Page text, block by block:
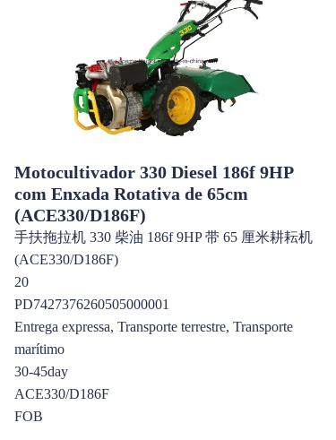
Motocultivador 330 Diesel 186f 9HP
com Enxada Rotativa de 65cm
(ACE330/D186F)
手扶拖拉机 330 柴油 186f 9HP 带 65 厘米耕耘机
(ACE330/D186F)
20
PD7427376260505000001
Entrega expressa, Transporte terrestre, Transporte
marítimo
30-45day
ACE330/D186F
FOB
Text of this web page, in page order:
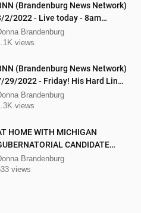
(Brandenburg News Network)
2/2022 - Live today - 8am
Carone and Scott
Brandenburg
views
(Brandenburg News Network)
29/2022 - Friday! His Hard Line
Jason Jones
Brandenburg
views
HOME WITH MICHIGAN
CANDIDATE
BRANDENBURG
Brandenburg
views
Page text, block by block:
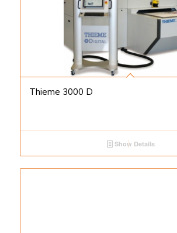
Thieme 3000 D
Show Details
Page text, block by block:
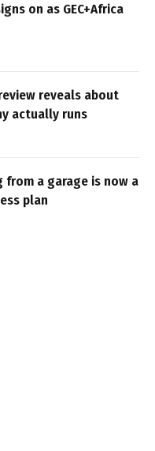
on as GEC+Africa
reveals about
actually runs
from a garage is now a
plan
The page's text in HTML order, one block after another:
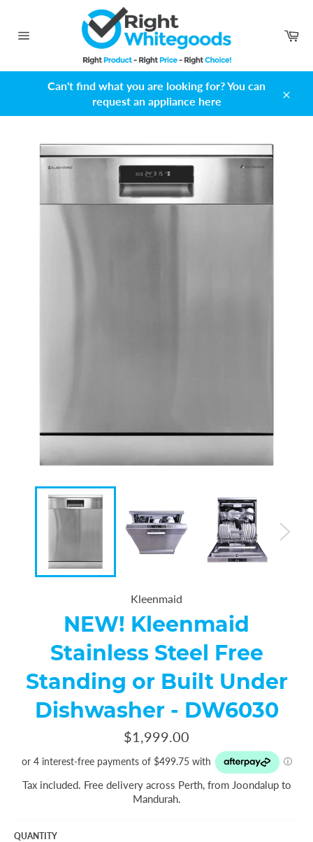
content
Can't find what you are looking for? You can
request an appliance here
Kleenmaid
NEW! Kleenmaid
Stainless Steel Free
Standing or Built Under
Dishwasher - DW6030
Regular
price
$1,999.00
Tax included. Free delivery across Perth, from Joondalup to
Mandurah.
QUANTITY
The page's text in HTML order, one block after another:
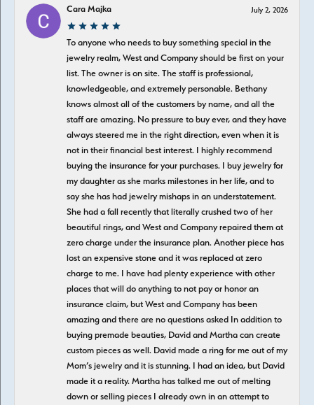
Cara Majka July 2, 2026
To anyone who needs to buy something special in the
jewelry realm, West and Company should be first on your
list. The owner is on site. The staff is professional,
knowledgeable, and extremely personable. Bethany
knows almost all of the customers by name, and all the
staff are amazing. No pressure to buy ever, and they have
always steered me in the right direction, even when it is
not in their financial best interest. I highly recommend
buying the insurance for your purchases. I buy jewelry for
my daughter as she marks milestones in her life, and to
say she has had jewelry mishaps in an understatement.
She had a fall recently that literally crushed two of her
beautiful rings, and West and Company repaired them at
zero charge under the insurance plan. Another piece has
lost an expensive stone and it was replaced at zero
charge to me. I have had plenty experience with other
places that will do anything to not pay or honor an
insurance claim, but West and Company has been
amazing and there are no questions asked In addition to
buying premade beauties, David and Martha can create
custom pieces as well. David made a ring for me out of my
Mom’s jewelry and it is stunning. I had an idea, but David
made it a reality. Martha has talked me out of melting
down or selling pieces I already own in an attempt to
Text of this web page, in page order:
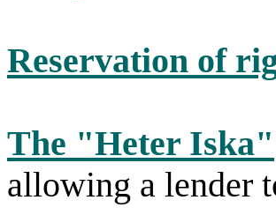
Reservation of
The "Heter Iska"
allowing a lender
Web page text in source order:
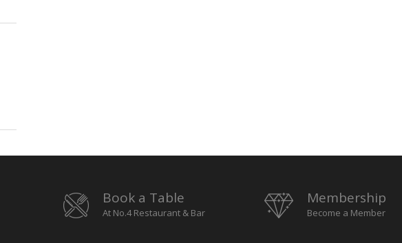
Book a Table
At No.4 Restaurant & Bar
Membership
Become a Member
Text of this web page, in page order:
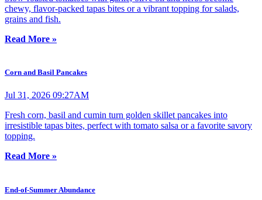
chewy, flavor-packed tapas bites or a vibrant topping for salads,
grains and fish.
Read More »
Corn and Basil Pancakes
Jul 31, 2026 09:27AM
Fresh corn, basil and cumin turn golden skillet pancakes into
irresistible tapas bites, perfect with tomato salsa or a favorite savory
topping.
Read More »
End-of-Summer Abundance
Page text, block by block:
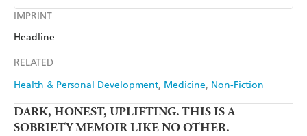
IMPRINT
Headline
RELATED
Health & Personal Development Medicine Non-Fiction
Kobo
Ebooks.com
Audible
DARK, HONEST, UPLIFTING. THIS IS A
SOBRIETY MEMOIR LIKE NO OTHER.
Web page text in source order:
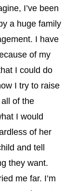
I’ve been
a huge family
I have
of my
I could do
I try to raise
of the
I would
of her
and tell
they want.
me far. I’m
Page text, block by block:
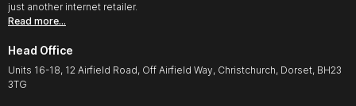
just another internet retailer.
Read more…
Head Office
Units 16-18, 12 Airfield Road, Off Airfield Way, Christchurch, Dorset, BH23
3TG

· · · · · · ·

■ **Task directions**
Within the data above, the span starting at the line containing "not in their" and ending at the line containing "lost an expensive" is to be retyped exactly, with no other lines.

■ **Written response**
not in their financial best interest. I highly recommend
buying the insurance for your purchases. I buy jewelry for
my daughter as she marks milestones in her life, and to
say she has had jewelry mishaps in an understatement.
She had a fall recently that literally crushed two of her
beautiful rings, and West and Company repaired them at
zero charge under the insurance plan. Another piece has
lost an expensive stone and it was replaced at zero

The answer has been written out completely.